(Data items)
◇ ◇ ◇

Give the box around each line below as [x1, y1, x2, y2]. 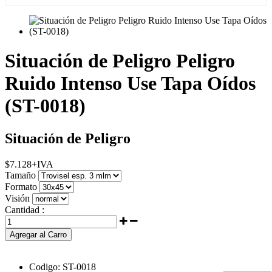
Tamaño [5, 169, 36, 180]
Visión [5, 192, 30, 203]
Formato [5, 181, 37, 192]
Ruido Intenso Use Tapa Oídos [5, 72, 256, 95]
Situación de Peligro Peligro [5, 50, 235, 72]
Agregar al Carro [10, 229, 67, 239]
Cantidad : [5, 204, 44, 215]

◇ ◇ ◇

Task goal » Set down the line that contains "Situación de Peligro Peligro [5, 50, 235, 72]" exactly. Do the same for each later line of the data, through the end, and add nothing.

Solution to this exercise »
Situación de Peligro Peligro [5, 50, 235, 72]
Agregar al Carro [10, 229, 67, 239]
Cantidad : [5, 204, 44, 215]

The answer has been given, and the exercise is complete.